Doskonałe wieści przed Turniejem Czterech Skoczni. Polacy będą zadowoleni

Dodano:
Stefan Hula, Dawid Kubacki, Kamil Stoch Źródło: Shutterstock / Marcin Kadziolka
Organizatorzy Turnieju Czterech Skoczni przekazali, że potencjalny brak opadów śniegu w trakcie trwania zawodów nie będzie im straszny. Konkursy zostaną rozegrane przy odpowiednim zabezpieczeniu.

W poprzedni weekend polscy skoczkowie zachwycili, zajmując aż cztery miejsca w pierwszej dwunastce turnieju w Titisee-Neustadt. Paweł Wąsek skończył zawody na 11. miejscu, Kamil Stoch zajął 8 pozycję, Piotr Żyła był 4., a Dawid Kubacki ponownie triumfował, umacniając się na pozycji lidera klasyfikacji generalnej Pucharu Świata. Już wkrótce skoczkowie powalczą o zwycięstwo w kolejnym Turnieju Czterech Skoczni, o którym już mówi się bardzo dobre rzeczy. Wcześniej jednak czekają ich jeszcze jedne zawody.

Organizatorzy Turnieju Czterech Skoczni przekazali dobre wieści

Pierwsze zawody Turnieju Czterech Skoczni odbędą się w niemieckim Oberstdorfie. Tegoroczne zawody zapowiadają się szczególnie ciekawie nie tylko ze względu na formę naszych reprezentantów, ale też skoczków z innych krajów. Dawid Kubacki uchodzi za faworyta turnieju, aczkolwiek plany mają zamiar pokrzyżować mu, m.in. Anze Lanisek czy Halvor Egner Granerud.

Otwarcie TCS-u odbędzie się 29 grudnia, a dzień wcześniej zaplanowano kwalifikacje. Komitet organizacyjny zawodów wydał powiadomienie, że potencjalny brak opadów śniegu nie będzie zagrażał turniejowi. Przygotowali wystarczające zapasy materiału w armatkach śniegowych, o czym poinformował prezes Turnieju Czterech Skoczni, Peter Kruijer.

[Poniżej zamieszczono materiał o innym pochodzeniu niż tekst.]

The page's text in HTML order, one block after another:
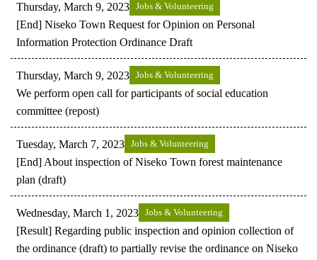
Thursday, March 9, 2023 Jobs & Volunteering
[End] Niseko Town Request for Opinion on Personal
Information Protection Ordinance Draft
Thursday, March 9, 2023 Jobs & Volunteering
We perform open call for participants of social education
committee (repost)
Tuesday, March 7, 2023 Jobs & Volunteering
[End] About inspection of Niseko Town forest maintenance
plan (draft)
Wednesday, March 1, 2023 Jobs & Volunteering
[Result] Regarding public inspection and opinion collection of
the ordinance (draft) to partially revise the ordinance on Niseko

— Dzięki zimnym nocom i zimowej aurze mogliśmy przygotować wystarczającą ilość śniegu na wszystkich czterech skoczniach przy minimalnym wydatku energetycznym — przekazał.

Dawid Kubacki wygra Turniej Czterech Skoczni?

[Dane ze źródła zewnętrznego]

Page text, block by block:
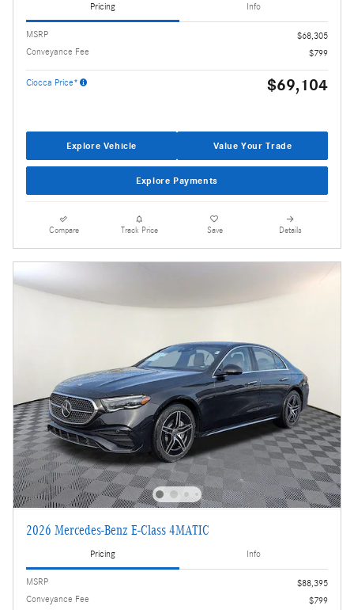
Pricing Info
MSRP
$68,305
Conveyance Fee
$799
Ciocca Price* $69,104
Explore Vehicle Value Your Trade
Explore Payments
Compare Track Price Save Details
2026 Mercedes-Benz E-Class 4MATIC
Pricing Info
MSRP
$88,395
Conveyance Fee
$799

Wiele wskazuje na to, że lider klasyfikacji generalnej Pucharu Świata w skokach narciarskich będzie uchodził za pretendenta do zgarnięcia Złotego Orła, jednak nie będzie to takie proste. W pokonanie naszego reprezentanta wierzy m.in. szkoleniowiec Norwegów, Alexander Stoeckl.

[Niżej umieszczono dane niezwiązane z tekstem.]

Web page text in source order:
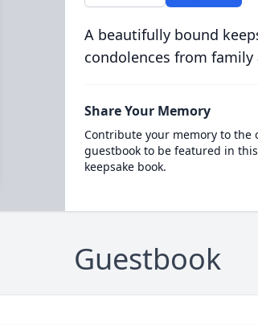
A beautifully bound
condolences from family
Share Your Memory
Contribute your memory to the
guestbook to be featured in
keepsake book.
Guestbook
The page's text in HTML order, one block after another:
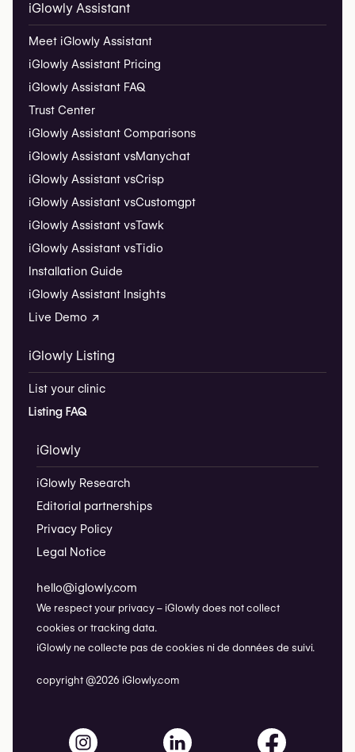
iGlowly Assistant
Meet iGlowly Assistant
iGlowly Assistant Pricing
iGlowly Assistant FAQ
Trust Center
iGlowly Assistant Comparisons
iGlowly Assistant vsManychat
iGlowly Assistant vsCrisp
iGlowly Assistant vsCustomgpt
iGlowly Assistant vsTawk
iGlowly Assistant vsTidio
Installation Guide
iGlowly Assistant Insights
Live Demo ↗
iGlowly Listing
List your clinic
Listing FAQ
iGlowly
iGlowly Research
Editorial partnerships
Privacy Policy
Legal Notice
hello@iglowly.com
We respect your privacy – iGlowly does not collect
cookies or tracking data.
iGlowly ne collecte pas de cookies ni de données de suivi.
copyright @2026 iGlowly.com
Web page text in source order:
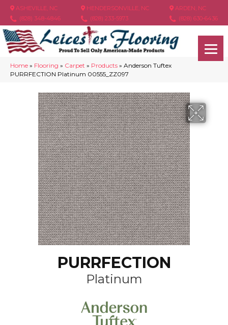
ASHEVILLE, NC
(828) 348-4846
HENDERSONVILLE, NC
(828) 233-5973
ARDEN, NC
(828) 630-6436
Home » Flooring » Carpet » Products » Anderson Tuftex
PURRFECTION Platinum 00555_ZZ097
PURRFECTION
Platinum
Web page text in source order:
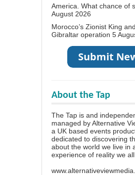
America. What chance of
August 2026
Morocco’s Zionist King
Gibraltar operation 5
About the Tap
The Tap is and
managed by Alternative
a UK based events
dedicated to discovering
about the world we live in
experience of reality we all
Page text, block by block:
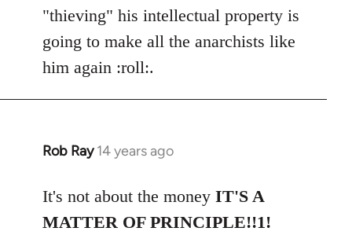
"thieving" his intellectual property is
going to make all the anarchists like
him again :roll:.
Rob Ray 14 years ago
In
to
Welcome
It's not about the money IT'S A
MATTER OF PRINCIPLE!!1!

Ponadto przed zawodami w Titisee-Neustadt Dawid Kubacki nie wygrywał zawodów, zamując kilka niższych pozycji. Najsłabiej poszło mu w Ruce, gdzie uplasował się dopiero na szóstej pozycji.

Źródło: Przegląd Sportowy
Proszę czekać ...

Proszę czekać ...

Proszę czekać ...

Proszę czekać ...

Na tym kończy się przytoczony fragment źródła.